(Provided records):

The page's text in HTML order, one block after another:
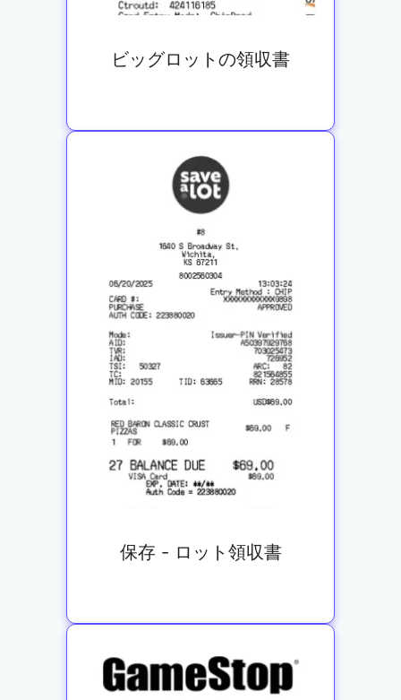
ビッグロットの領収書
保存 - ロット領収書
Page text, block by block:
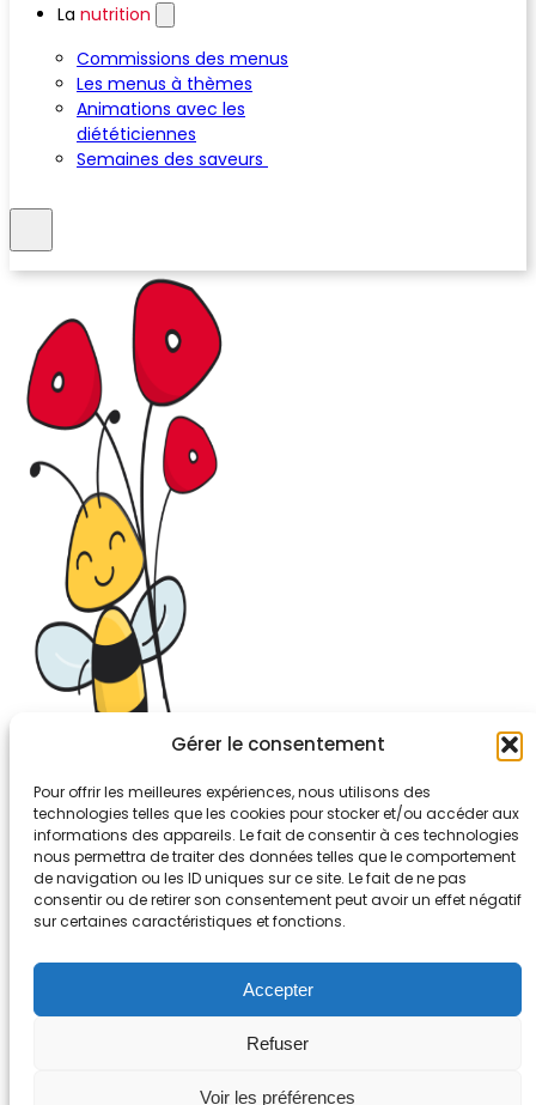
Gérer le consentement
Pour offrir les meilleures expériences, nous utilisons des
technologies telles que les cookies pour stocker et/ou accéder aux
informations des appareils. Le fait de consentir à ces technologies
nous permettra de traiter des données telles que le comportement
de navigation ou les ID uniques sur ce site. Le fait de ne pas
consentir ou de retirer son consentement peut avoir un effet négatif
sur certaines caractéristiques et fonctions.
Accepter
Refuser
Voir les préférences
La nutrition
Commissions des menus
Les menus à thèmes
Animations avec les
diététiciennes
Semaines des saveurs
26-30, rue de Bellevue
92700 COLOMBES
Tél. 01.56.83.88.30
Mentions légales
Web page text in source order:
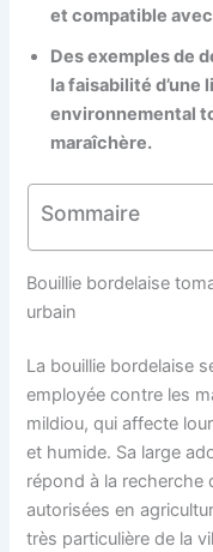
et compatible
Des exemples de
la faisabilité
environnemental
maraîchère.
Sommaire
Bouillie bordelaise
urbain
La bouillie bordelaise
employée contre les
mildiou, qui affecte
et humide. Sa large
répond à la recherche
autorisées en
très particulière de la
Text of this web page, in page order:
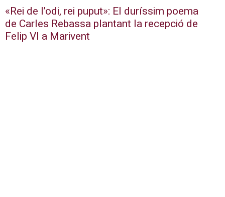
«Rei de l’odi, rei puput»: El duríssim poema
de Carles Rebassa plantant la recepció de
Felip VI a Marivent
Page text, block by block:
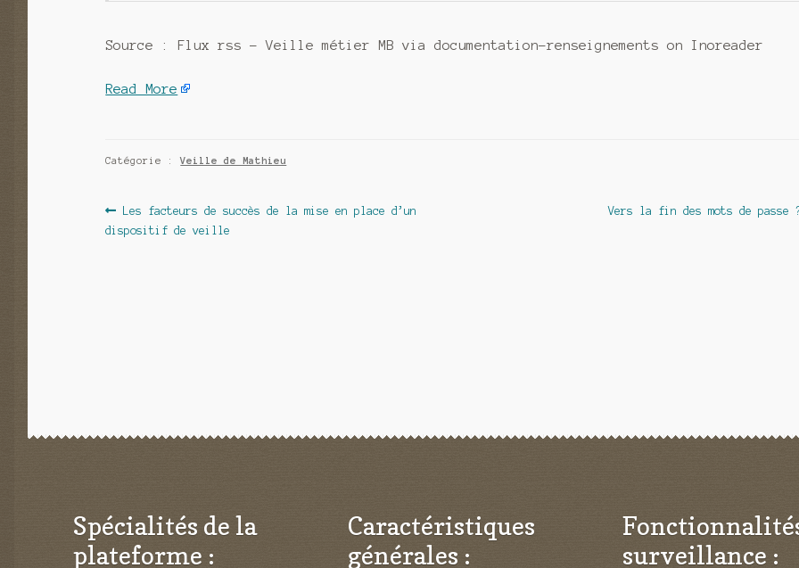
Source : Flux rss – Veille métier MB via documentation-renseignements on Inoreader
Read More
Catégorie :Veille de Mathieu
Navigation
de
Article
précédent :
Les facteurs de succès de la mise en place d’un
dispositif de veille
Article
Vers la fin des mots de passe
Spécialités de la
plateforme :
Caractéristiques
générales :
surveillance :
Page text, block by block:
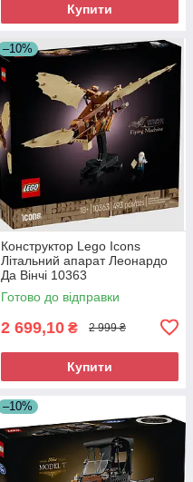
Купити
–10%
Конструктор Lego Icons
Літальний апарат Леонардо
Да Вінчі 10363
Готово до відправки
2 699,10 ₴ 2 999 ₴
Купити
–10%
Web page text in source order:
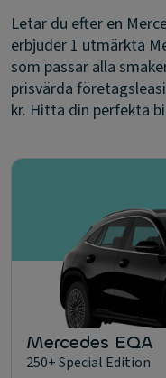
Letar du efter en
erbjuder 1 utmärkta
som passar alla
prisvärda
kr. Hitta din perfekta
Mercedes EQA
250+ Special Edition
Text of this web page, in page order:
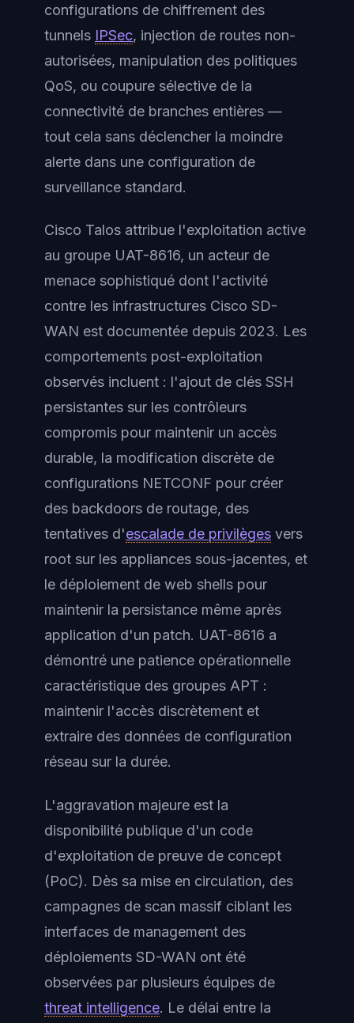
configurations de chiffrement des
tunnels IPSec, injection de routes non-
autorisées, manipulation des politiques
QoS, ou coupure sélective de la
connectivité de branches entières —
tout cela sans déclencher la moindre
alerte dans une configuration de
surveillance standard.
Cisco Talos attribue l'exploitation active
au groupe UAT-8616, un acteur de
menace sophistiqué dont l'activité
contre les infrastructures Cisco SD-
WAN est documentée depuis 2023. Les
comportements post-exploitation
observés incluent : l'ajout de clés SSH
persistantes sur les contrôleurs
compromis pour maintenir un accès
durable, la modification discrète de
configurations NETCONF pour créer
des backdoors de routage, des
tentatives d'escalade de privilèges vers
root sur les appliances sous-jacentes, et
le déploiement de web shells pour
maintenir la persistance même après
application d'un patch. UAT-8616 a
démontré une patience opérationnelle
caractéristique des groupes APT :
maintenir l'accès discrètement et
extraire des données de configuration
réseau sur la durée.
L'aggravation majeure est la
disponibilité publique d'un code
d'exploitation de preuve de concept
(PoC). Dès sa mise en circulation, des
campagnes de scan massif ciblant les
interfaces de management des
déploiements SD-WAN ont été
observées par plusieurs équipes de
threat intelligence. Le délai entre la
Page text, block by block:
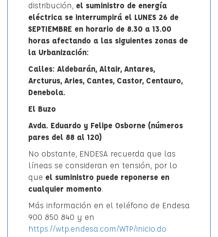
distribución, el suministro de energía
eléctrica se interrumpirá el LUNES 26 de
SEPTIEMBRE en horario de 8.30 a 13.00
horas afectando a las siguientes zonas de
la Urbanización:
Calles: Aldebarán, Altair, Antares,
Arcturus, Aries, Cantes, Castor, Centauro,
Denebola.
El Buzo
Avda. Eduardo y Felipe Osborne (números
pares del 88 al 120)
No obstante, ENDESA recuerda que las
líneas se consideran en tensión, por lo
que el suministro puede reponerse en
cualquier momento.
Más información en el teléfono de Endesa
900 850 840 y en
https://wtp.endesa.com/WTP/inicio.do
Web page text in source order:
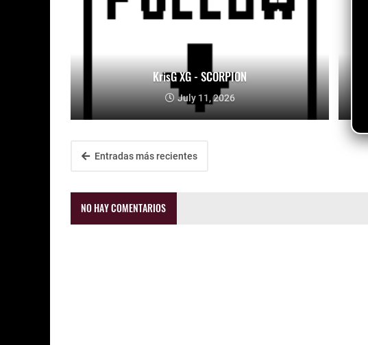
KrisG XG - SCORPION
July 11, 2026
Entradas más recientes
NO HAY COMENTARIOS
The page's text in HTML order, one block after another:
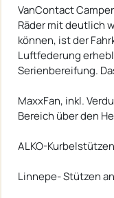
VanContact
Räder mit deutlich
können, ist der
Luftfederung
Serienbereifung.
MaxxFan, inkl.
Bereich über den
ALKO-
Linnepe- Stützen
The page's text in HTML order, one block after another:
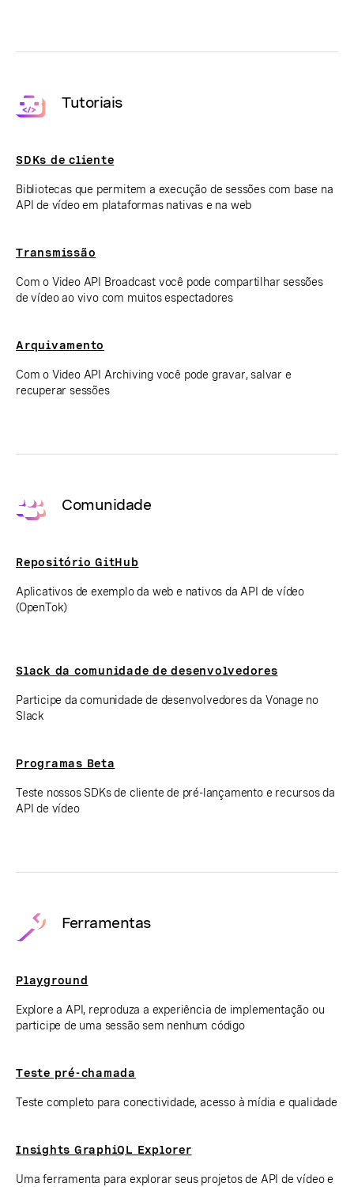
Tutoriais
SDKs de cliente
Bibliotecas que permitem a execução de sessões com base na
API de vídeo em plataformas nativas e na web
Transmissão
Com o Video API Broadcast você pode compartilhar sessões
de vídeo ao vivo com muitos espectadores
Arquivamento
Com o Video API Archiving você pode gravar, salvar e
recuperar sessões
Comunidade
Repositório GitHub
Aplicativos de exemplo da web e nativos da API de vídeo
(OpenTok)
Slack da comunidade de desenvolvedores
Participe da comunidade de desenvolvedores da Vonage no
Slack
Programas Beta
Teste nossos SDKs de cliente de pré-lançamento e recursos da
API de vídeo
Ferramentas
Playground
Explore a API, reproduza a experiência de implementação ou
participe de uma sessão sem nenhum código
Teste pré-chamada
Teste completo para conectividade, acesso à mídia e qualidade
Insights GraphiQL Explorer
Uma ferramenta para explorar seus projetos de API de vídeo e
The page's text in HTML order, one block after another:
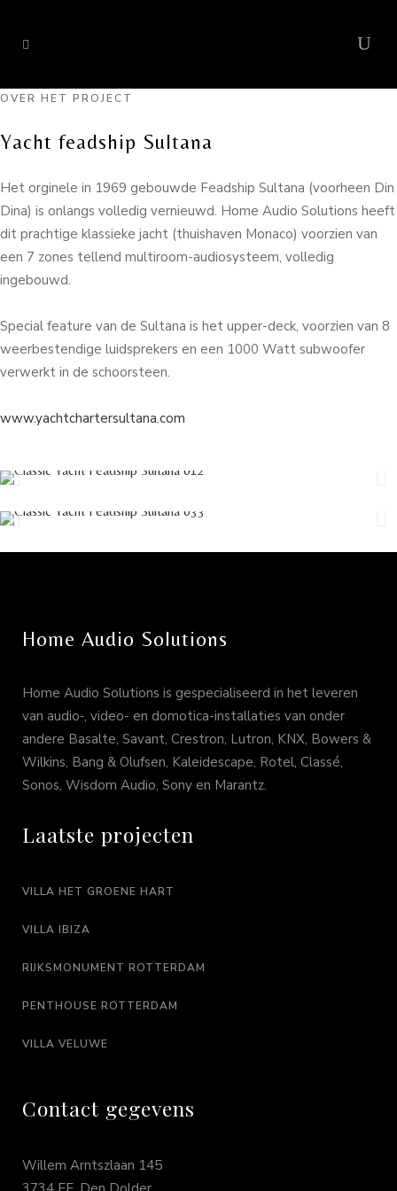
OVER HET PROJECT
Yacht feadship Sultana
Het orginele in 1969 gebouwde Feadship Sultana (voorheen Din
Dina) is onlangs volledig vernieuwd. Home Audio Solutions heeft
dit prachtige klassieke jacht (thuishaven Monaco) voorzien van
een 7 zones tellend multiroom-audiosysteem, volledig
ingebouwd.
Special feature van de Sultana is het upper-deck, voorzien van 8
weerbestendige luidsprekers en een 1000 Watt subwoofer
verwerkt in de schoorsteen.
www.yachtchartersultana.com
Home Audio Solutions
Home Audio Solutions is gespecialiseerd in het leveren
van audio-, video- en domotica-installaties van onder
andere Basalte, Savant, Crestron, Lutron, KNX, Bowers &
Wilkins, Bang & Olufsen, Kaleidescape, Rotel, Classé,
Sonos, Wisdom Audio, Sony en Marantz.
Laatste projecten
VILLA HET GROENE HART
VILLA IBIZA
RIJKSMONUMENT ROTTERDAM
PENTHOUSE ROTTERDAM
VILLA VELUWE
Contact gegevens
Willem Arntszlaan 145
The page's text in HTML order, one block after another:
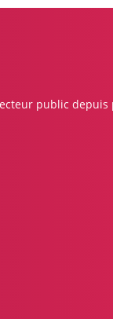
public depuis
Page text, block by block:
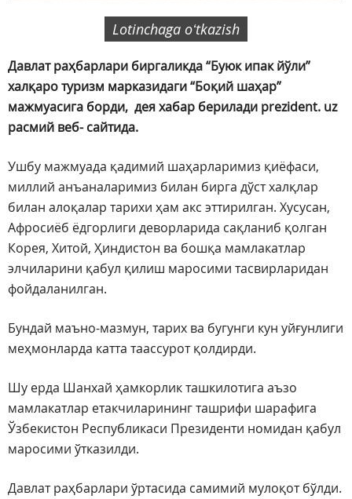
Lotinchaga oʻtkazish
Давлат раҳбарлари биргаликда “Буюк ипак йўли”
халқаро туризм марказидаги “Боқий шаҳар”
мажмуасига борди, дея хабар берилади prezident. uz
расмий веб- сайтида.
Ушбу мажмуада қадимий шаҳарларимиз қиёфаси,
миллий анъаналаримиз билан бирга дўст халқлар
билан алоқалар тарихи ҳам акс эттирилган. Хусусан,
Афросиёб ёдгорлиги деворларида сақланиб қолган
Корея, Хитой, Ҳиндистон ва бошқа мамлакатлар
элчиларини қабул қилиш маросими тасвирларидан
фойдаланилган.
Бундай маъно-мазмун, тарих ва бугунги кун уйғунлиги
меҳмонларда катта таассурот қолдирди.
Шу ерда Шанхай ҳамкорлик ташкилотига аъзо
мамлакатлар етакчиларининг ташрифи шарафига
Ўзбекистон Республикаси Президенти номидан қабул
маросими ўтказилди.
Давлат раҳбарлари ўртасида самимий мулоқот бўлди.
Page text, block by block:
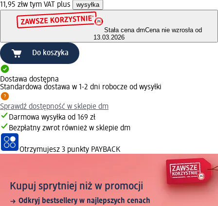
11,95 złw tym VAT plus wysyłka
Stała cena dmCena nie wzrosła od
13.03.2026
Do koszyka
Dostawa dostępna
Standardowa dostawa w 1-2 dni robocze od wysyłki
Sprawdź dostępność w sklepie dm
Darmowa wysyłka od 169 zł
Bezpłatny zwrot również w sklepie dm
Otrzymujesz 3 punkty PAYBACK
Kupuj sprytniej niż w promocji
Odkryj bestsellery w najlepszych cenach
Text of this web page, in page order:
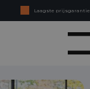
Laagste prijsgarantie
Online kopen, niet goed geld terug
Financial lease - Soepele acceptatie
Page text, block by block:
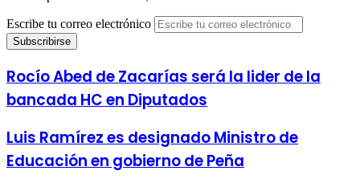
Escribe tu correo electrónico
Rocío Abed de Zacarías será la lider de la
bancada HC en Diputados
Luis Ramírez es designado Ministro de
Educación en gobierno de Peña
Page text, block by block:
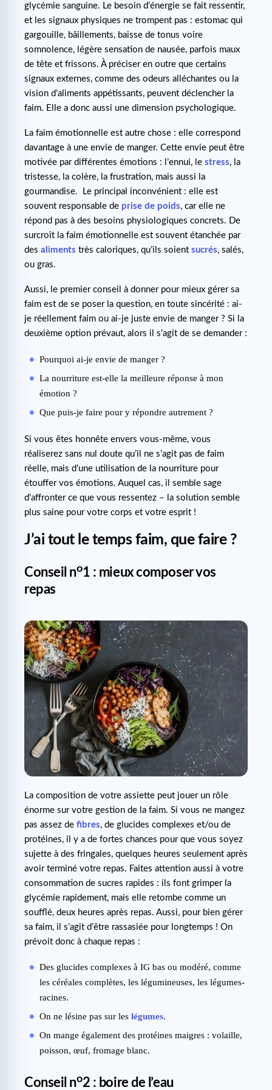
glycémie sanguine. Le besoin d’énergie se fait ressentir,
et les signaux physiques ne trompent pas : estomac qui
gargouille, bâillements, baisse de tonus voire
somnolence, légère sensation de nausée, parfois maux
de tête et frissons. À préciser en outre que certains
signaux externes, comme des odeurs alléchantes ou la
vision d’aliments appétissants, peuvent déclencher la
faim. Elle a donc aussi une dimension psychologique.
La faim émotionnelle est autre chose : elle correspond
davantage à une envie de manger. Cette envie peut être
motivée par différentes émotions : l’ennui, le stress, la
tristesse, la colère, la frustration, mais aussi la
gourmandise. Le principal inconvénient : elle est
souvent responsable de prise de poids, car elle ne
répond pas à des besoins physiologiques concrets. De
surcroît la faim émotionnelle est souvent étanchée par
des aliments très caloriques, qu’ils soient sucrés, salés,
ou gras.
Aussi, le premier conseil à donner pour mieux gérer sa
faim est de se poser la question, en toute sincérité : ai-
je réellement faim ou ai-je juste envie de manger ? Si la
deuxième option prévaut, alors il s’agit de se demander :
Pourquoi ai-je envie de manger ?
La nourriture est-elle la meilleure réponse à mon
émotion ?
Que puis-je faire pour y répondre autrement ?
Si vous êtes honnête envers vous-même, vous
réaliserez sans nul doute qu’il ne s’agit pas de faim
réelle, mais d’une utilisation de la nourriture pour
étouffer vos émotions. Auquel cas, il semble sage
d’affronter ce que vous ressentez – la solution semble
plus saine pour votre corps et votre esprit !
J’ai tout le temps faim, que faire ?
Conseil no1 : mieux composer vos
repas
La composition de votre assiette peut jouer un rôle
énorme sur votre gestion de la faim. Si vous ne mangez
pas assez de fibres, de glucides complexes et/ou de
protéines, il y a de fortes chances pour que vous soyez
sujette à des fringales, quelques heures seulement après
avoir terminé votre repas. Faites attention aussi à votre
consommation de sucres rapides : ils font grimper la
glycémie rapidement, mais elle retombe comme un
soufflé, deux heures après repas. Aussi, pour bien gérer
sa faim, il s’agit d’être rassasiée pour longtemps ! On
prévoit donc à chaque repas :
Des glucides complexes à IG bas ou modéré, comme
les céréales complètes, les légumineuses, les légumes-
racines.
On ne lésine pas sur les légumes.
On mange également des protéines maigres : volaille,
poisson, œuf, fromage blanc.
Conseil no2 : boire de l’eau

(Work to be completed): Report, with a number and no other words, how many lines of the listing contain "comme".

(Result of this exercise): 3